# Stirling Number of the Second Kind of Number with Self

## Theorem

$\displaystyle \left\{ {n \atop n}\right\} = 1$

where $\displaystyle \left\{ {n \atop n}\right\}$ denotes a Stirling number of the second kind.

## Proof

The proof proceeds by induction.

For all $n \in \N_{> 0}$, let $P \left({n}\right)$ be the proposition:

$\displaystyle \left\{ {n \atop n}\right\} = 1$

### Basis for the Induction

$P \left({0}\right)$ is the case:

 $\displaystyle \left\{ {0 \atop 0}\right\}$ $=$ $\displaystyle \delta_{0 0}$ Stirling Number of the Second Kind of 0 $\displaystyle$ $=$ $\displaystyle 1$ Definition of Kronecker Delta

This is the basis for the induction.

### Induction Hypothesis

Now it needs to be shown that, if $P \left({k}\right)$ is true, where $k \ge 2$, then it logically follows that $P \left({k + 1}\right)$ is true.

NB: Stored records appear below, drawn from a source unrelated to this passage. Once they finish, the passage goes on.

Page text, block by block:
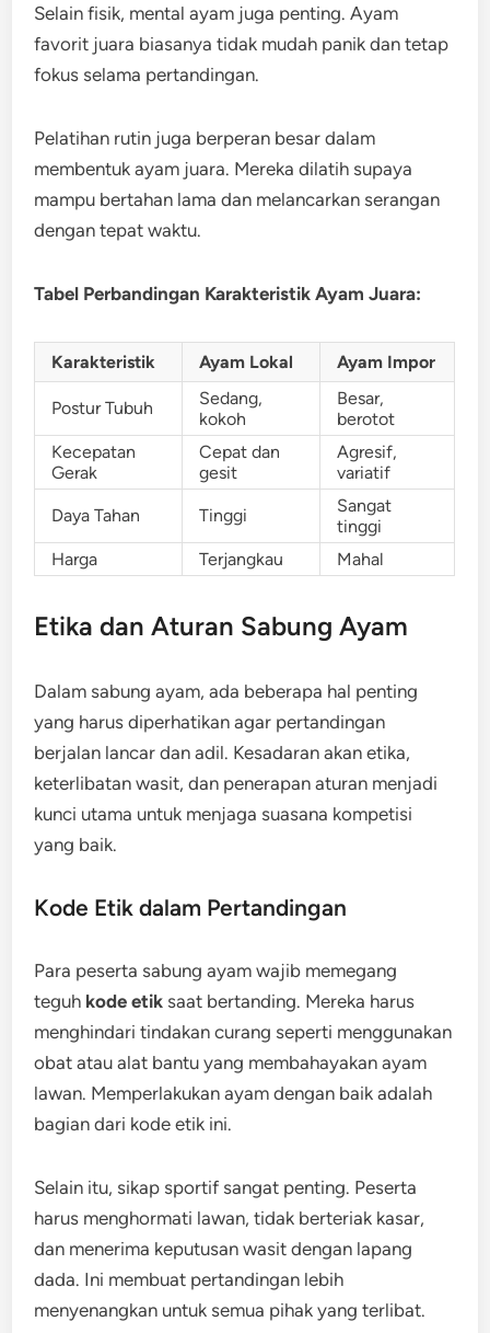
Selain fisik, mental ayam juga penting. Ayam
favorit juara biasanya tidak mudah panik dan tetap
fokus selama pertandingan.
Pelatihan rutin juga berperan besar dalam
membentuk ayam juara. Mereka dilatih supaya
mampu bertahan lama dan melancarkan serangan
dengan tepat waktu.
Tabel Perbandingan Karakteristik Ayam Juara:
Karakteristik Ayam Lokal Ayam Impor
Postur Tubuh
Sedang,
kokoh
Besar,
berotot
Kecepatan
Gerak
Cepat dan
gesit
Agresif,
variatif
Daya Tahan Tinggi
Sangat
tinggi
Harga
Terjangkau Mahal
Etika dan Aturan Sabung Ayam
Dalam sabung ayam, ada beberapa hal penting
yang harus diperhatikan agar pertandingan
berjalan lancar dan adil. Kesadaran akan etika,
keterlibatan wasit, dan penerapan aturan menjadi
kunci utama untuk menjaga suasana kompetisi
yang baik.
Kode Etik dalam Pertandingan
Para peserta sabung ayam wajib memegang
teguh kode etik saat bertanding. Mereka harus
menghindari tindakan curang seperti menggunakan
obat atau alat bantu yang membahayakan ayam
lawan. Memperlakukan ayam dengan baik adalah
bagian dari kode etik ini.
Selain itu, sikap sportif sangat penting. Peserta
harus menghormati lawan, tidak berteriak kasar,
dan menerima keputusan wasit dengan lapang
dada. Ini membuat pertandingan lebih
menyenangkan untuk semua pihak yang terlibat.
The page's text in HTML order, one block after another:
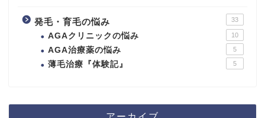
発毛・育毛の悩み 33
AGAクリニックの悩み 10
AGA治療薬の悩み 5
薄毛治療『体験記』 5

So this is the induction hypothesis:

$\displaystyle \left\{ {k \atop k}\right\} = 1$

from which it is to be shown that:

$\displaystyle \left\{ {k + 1 \atop k + 1}\right\} = 1$

### Induction Step

This is the induction step:

 $\displaystyle \left\{ { {k + 1} \atop {k + 1} }\right\}$ $=$ $\displaystyle \left({k + 1}\right) \left\{ {k \atop {k + 1} }\right\} + \left\{ {k \atop k}\right\}$ Definition of Stirling Numbers of the Second Kind $\displaystyle$ $=$ $\displaystyle \left({k + 1}\right) \times 0 + \left\{ {k \atop k}\right\}$ Stirling Number of Number with Greater $\displaystyle$ $=$ $\displaystyle \left\{ {k \atop k}\right\}$ $\displaystyle$ $=$ $\displaystyle 1$ Induction Hypothesis

So $P \left({k}\right) \implies P \left({k + 1}\right)$ and the result follows by the Principle of Mathematical Induction.

Therefore:

$\displaystyle \forall n \in \Z_{\ge 0}: \left\{ {n \atop n}\right\} = 1$

$\blacksquare$